Dal Lake has water 8.2 × 10¹² L approximately. A power reactor produces electricity at the rate of 1.5 × 10⁶ coulomb per second at an appropriate voltage. How many years would it take to electrolyze the lake?

1.9 million years

The correct answer is option 3. 1.9 million years.

Given the water at Dal lake is electrolyzed by the power reactor. In order to determine the time taken to electrolyze the water of volume \(8.2 × 10^{12}\) litres, we will make use of Faraday's first law of electrolysis.

The reaction taking place during the process is as follows:

At the anode: \(2H_2O \longrightarrow 4H^+ + O_2 + 4e^−\)

At the cathode: \(2H_2O + 2e^− \longrightarrow H_2 + 2OH^−\)
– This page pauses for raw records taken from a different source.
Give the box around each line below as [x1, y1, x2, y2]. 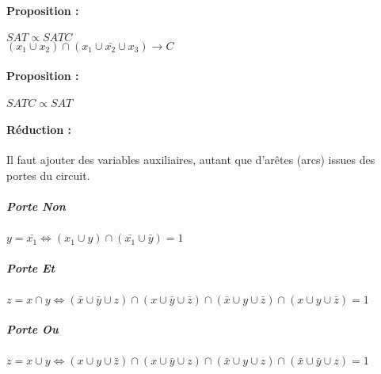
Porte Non [6, 198, 66, 215]
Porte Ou [6, 321, 59, 338]
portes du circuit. [6, 166, 90, 183]
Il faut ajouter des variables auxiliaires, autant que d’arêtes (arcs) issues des [6, 151, 375, 168]
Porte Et [6, 259, 55, 276]
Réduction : [6, 121, 72, 138]
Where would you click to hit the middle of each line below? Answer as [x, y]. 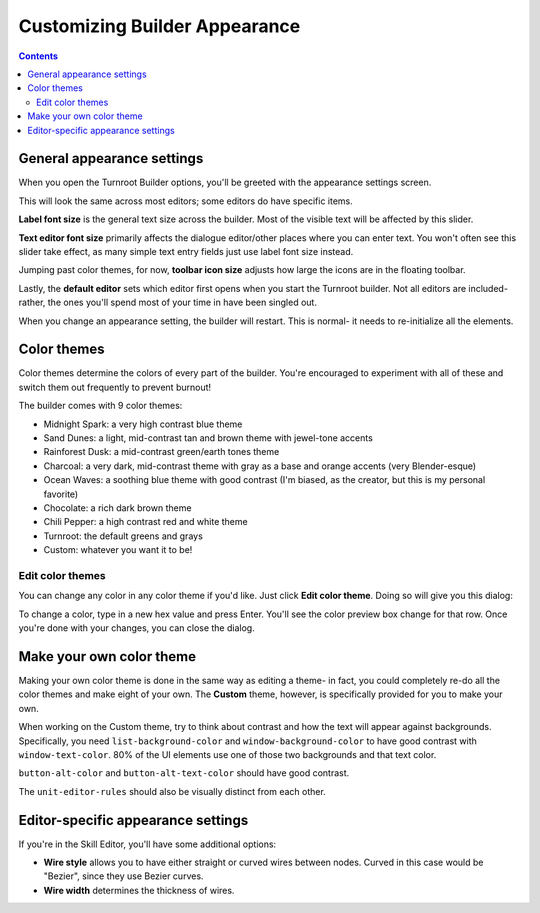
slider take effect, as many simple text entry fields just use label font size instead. [186, 251]
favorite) [61, 494]
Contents [38, 56]
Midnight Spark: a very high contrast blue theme [143, 424]
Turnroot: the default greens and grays [123, 536]
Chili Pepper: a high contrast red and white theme [146, 522]
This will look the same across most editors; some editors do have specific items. [186, 201]
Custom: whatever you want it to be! [118, 550]
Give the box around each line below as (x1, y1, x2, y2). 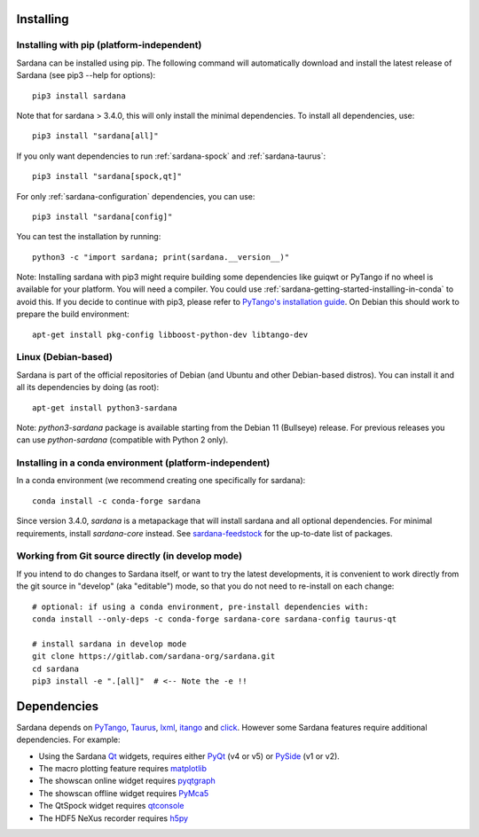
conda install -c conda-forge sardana (32, 496, 201, 505)
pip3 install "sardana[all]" (32, 131, 159, 141)
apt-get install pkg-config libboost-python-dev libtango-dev (32, 329, 309, 340)
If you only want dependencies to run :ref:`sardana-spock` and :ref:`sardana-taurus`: (16, 151, 326, 161)
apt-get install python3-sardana (32, 403, 177, 412)
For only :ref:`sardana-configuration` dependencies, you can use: (16, 191, 255, 201)
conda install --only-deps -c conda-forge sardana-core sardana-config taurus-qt (32, 614, 397, 624)
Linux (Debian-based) (16, 351, 113, 364)
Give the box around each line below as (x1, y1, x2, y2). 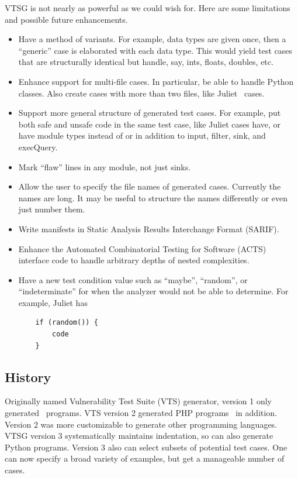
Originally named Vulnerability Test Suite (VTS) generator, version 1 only (5, 395, 272, 407)
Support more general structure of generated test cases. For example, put (18, 106, 281, 119)
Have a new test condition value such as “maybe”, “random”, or (18, 273, 248, 286)
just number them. (18, 203, 85, 215)
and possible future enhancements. (5, 13, 128, 25)
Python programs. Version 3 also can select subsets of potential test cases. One (5, 441, 287, 453)
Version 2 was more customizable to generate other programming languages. (5, 418, 278, 430)
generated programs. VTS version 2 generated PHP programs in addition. (5, 407, 278, 419)
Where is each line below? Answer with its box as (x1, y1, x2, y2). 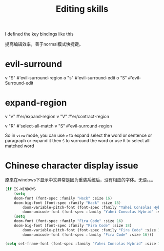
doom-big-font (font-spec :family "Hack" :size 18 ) (14, 200, 121, 205)
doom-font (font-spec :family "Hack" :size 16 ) (14, 196, 112, 201)
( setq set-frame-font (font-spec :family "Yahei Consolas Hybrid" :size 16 (5, 241, 163, 246)
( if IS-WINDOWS (5, 187, 36, 192)
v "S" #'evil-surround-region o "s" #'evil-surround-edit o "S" (5, 75, 127, 81)
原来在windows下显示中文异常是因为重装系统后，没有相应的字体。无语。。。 (5, 177, 156, 182)
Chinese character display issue (5, 160, 138, 171)
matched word (5, 143, 34, 149)
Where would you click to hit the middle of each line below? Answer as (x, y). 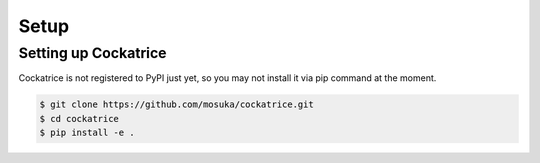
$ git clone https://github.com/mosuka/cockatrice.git (176, 104)
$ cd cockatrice (79, 118)
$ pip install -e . (87, 133)
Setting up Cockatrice (92, 53)
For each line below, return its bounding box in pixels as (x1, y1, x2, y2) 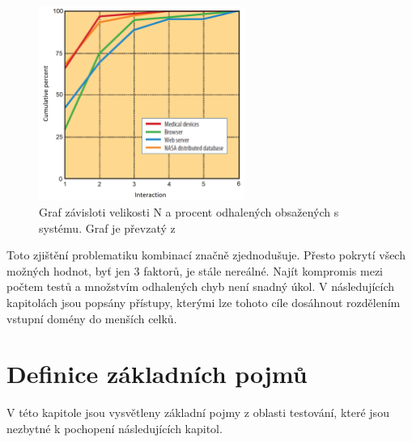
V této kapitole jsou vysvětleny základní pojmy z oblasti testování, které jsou (6, 404, 389, 421)
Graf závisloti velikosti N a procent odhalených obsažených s (39, 204, 339, 221)
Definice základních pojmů (6, 357, 308, 390)
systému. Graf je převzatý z (39, 219, 176, 236)
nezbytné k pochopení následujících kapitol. (6, 419, 223, 436)
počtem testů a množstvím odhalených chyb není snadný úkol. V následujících (6, 278, 395, 295)
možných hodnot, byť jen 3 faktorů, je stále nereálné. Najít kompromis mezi (6, 262, 383, 279)
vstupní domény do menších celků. (6, 309, 177, 326)
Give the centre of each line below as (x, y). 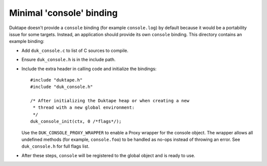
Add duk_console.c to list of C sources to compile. (75, 50)
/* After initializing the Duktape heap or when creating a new (110, 101)
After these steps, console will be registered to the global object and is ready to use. (108, 155)
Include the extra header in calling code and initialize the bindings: (89, 69)
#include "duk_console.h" (62, 87)
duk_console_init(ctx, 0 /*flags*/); (76, 122)
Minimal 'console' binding (64, 13)
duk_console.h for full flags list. (56, 146)
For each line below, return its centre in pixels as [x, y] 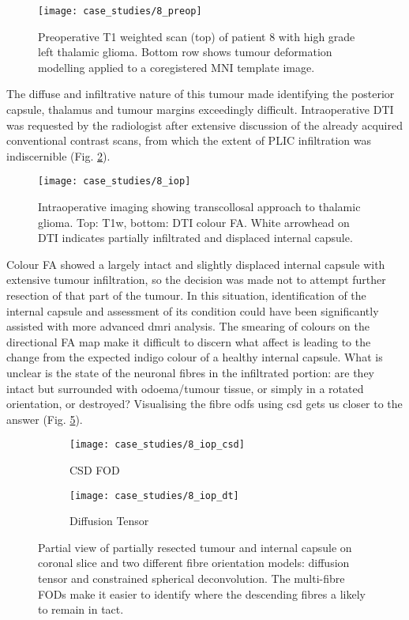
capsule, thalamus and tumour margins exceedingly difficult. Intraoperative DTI [200, 110]
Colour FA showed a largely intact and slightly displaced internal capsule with [196, 264]
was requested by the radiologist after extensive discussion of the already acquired [204, 125]
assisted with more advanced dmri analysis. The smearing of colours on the [188, 326]
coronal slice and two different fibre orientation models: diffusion [194, 563]
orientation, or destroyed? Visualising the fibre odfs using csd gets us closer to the [204, 404]
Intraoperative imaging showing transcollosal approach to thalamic [199, 207]
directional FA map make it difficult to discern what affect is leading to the [189, 341]
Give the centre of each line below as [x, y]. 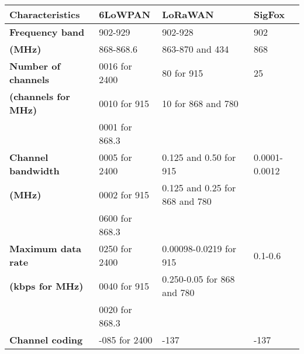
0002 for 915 [124, 194]
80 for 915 [183, 73]
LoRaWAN [188, 14]
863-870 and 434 [196, 49]
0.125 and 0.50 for [199, 157]
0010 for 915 [124, 103]
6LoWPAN [125, 14]
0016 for [115, 66]
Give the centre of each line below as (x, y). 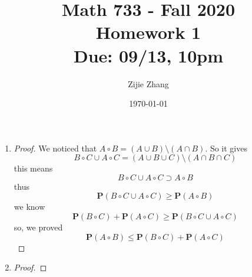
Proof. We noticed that (55, 148)
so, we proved (38, 227)
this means (33, 168)
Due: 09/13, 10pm (148, 55)
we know (29, 207)
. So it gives (226, 148)
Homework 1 (148, 32)
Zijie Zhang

On multiplying the reaction at cathode by 2, we get the overall reaction as:

\(2H_2O \longrightarrow 2H_2 + O_2\)

So, during the electrolysis, 4 moles of electrons are used to electrolyse the water molecule in the lake. Then, from Faraday’s law, the quantity of substance formed at the electrode is proportional to the amount of electricity, \(Q\) passed, where

\(Q = I \times t\)

Here, \(Q\) is stoichiometrically equivalent to moles of electrons supplied during the reaction. That is 4 moles of electrons. So, we have the relation between the current, time and the number of moles of electrons \((n_e)\) as follows:

\(Q = I × t = n_e × F\)

where \(F\) is the Faraday’s constant \( = 96500 C/mol\) ------- (i)

So, as we have 4 moles of electrons electrolyze \(2\) moles of water, from stoichiometry.

The molecular weight of water being \(18g/mol\), then \(2\) moles of water will be \((18 × 2) = 36g\).

Also, the density of water being \(1 g/mL\) or \(10^3\ , \ g/L\). The volume of water will be \(\frac{36}{10^3}\) L.

Then, form unitary method, the moles of electrons for the given volume \(= 8.2 × 10^{12} L\) is \(= \frac{4 × 10^3}{36} × 8.2 × 10^{12}\ , \ moles\) ---------- (ii)

Now substituting the value of given the amount of current passed, that is, \(1.5 × 10^6\)

coulomb/ second, equation (ii) and \(F\) in equation (i), we will obtain the time taken as follows:

\(t = \frac{n_eF}{I}\)

\(t = \frac{4 \times 10^3 \times 8.2 \times 10^2}{36} \times 96500 \times \frac{1}{1.5 \times 10^6} = 5.861 \times 10^{13}\, \ seconds\)

\(t = \frac{5.861 \times 10^{13}}{3.15 \times 10^7} = 1.86 \times 10^6 \approx 1.9 \times 10^6\, \ years\) [Since, \(1\, \ year = 3.15 \times 10^7\)]